Werden nur die reinen Geräte verkauft, muss man alles das vom ursprünglichen Preis abziehen. Man darf sich nicht der Illusion hingeben, dass ehemals 6.000 Euro teure Hörgeräte nun für 4.000 Euro als Schnäppchen händeringend gesucht werden. Selbst wenn man die Geräte irgendwo privat verkaufen kann, darf man nicht mehr als wenige hundert Euro (wenn überhaupt) dafür erwarten. Und da ein Teil der Kosten für die Hörakustiker und deren Geschäfte und Werkstätten mit in den Hörgerätepreisen stecken, wird kaum ein Akustiker bereit sein, fremde -nicht bei ihm neu gekaufte- Hörgeräte einzustellen. Wenn er das tut, dann wird er sich das bezahlen lassen.

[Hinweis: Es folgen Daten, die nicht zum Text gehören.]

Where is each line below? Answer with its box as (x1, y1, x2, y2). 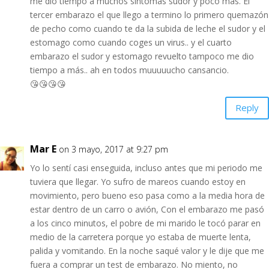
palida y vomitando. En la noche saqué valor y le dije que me (30, 244, 264, 256)
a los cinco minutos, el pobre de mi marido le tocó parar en (30, 217, 261, 229)
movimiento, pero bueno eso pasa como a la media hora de (30, 189, 265, 201)
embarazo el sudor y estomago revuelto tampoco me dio (30, 50, 254, 62)
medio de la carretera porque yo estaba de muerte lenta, (30, 231, 251, 243)
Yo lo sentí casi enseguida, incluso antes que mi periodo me (30, 162, 262, 174)
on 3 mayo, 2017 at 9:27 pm (59, 143, 168, 155)
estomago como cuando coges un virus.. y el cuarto (30, 36, 232, 48)
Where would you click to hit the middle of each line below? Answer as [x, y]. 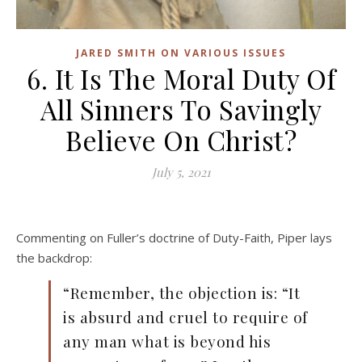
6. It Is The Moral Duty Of [181, 79]
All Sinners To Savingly [181, 109]
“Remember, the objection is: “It [181, 293]
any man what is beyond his [167, 341]
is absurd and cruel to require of [185, 317]
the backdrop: [54, 258]
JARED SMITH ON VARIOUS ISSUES [181, 53]
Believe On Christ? [181, 140]
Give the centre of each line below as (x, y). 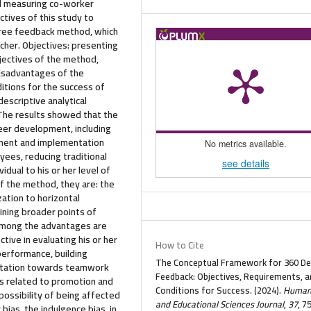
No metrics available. (246, 144)
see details (246, 163)
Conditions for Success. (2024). (220, 290)
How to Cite (180, 245)
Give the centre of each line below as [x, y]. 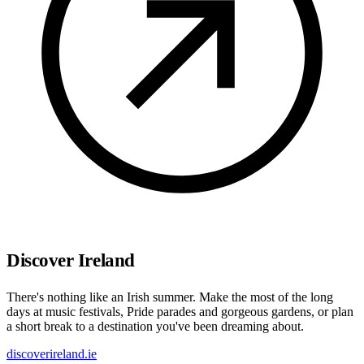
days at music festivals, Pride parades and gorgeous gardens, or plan [180, 311]
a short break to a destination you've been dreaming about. [155, 326]
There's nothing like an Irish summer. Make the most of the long [170, 297]
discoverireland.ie [52, 353]
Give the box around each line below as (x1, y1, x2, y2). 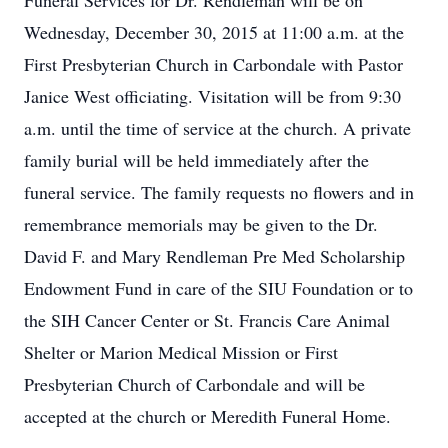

Sie sehen, es ist besser sich von allzu hochfliegenden Erwartungen zu verabschieden. Da jeder Schwerhörige in Deutschland von seiner Krankenkasse auch Nulltarif-Hörgeräte bekommen kann, ist es wenig sinnvoll, sich irgendwo gebrauchte Hörgeräte unbekannter Herkunft zu besorgen.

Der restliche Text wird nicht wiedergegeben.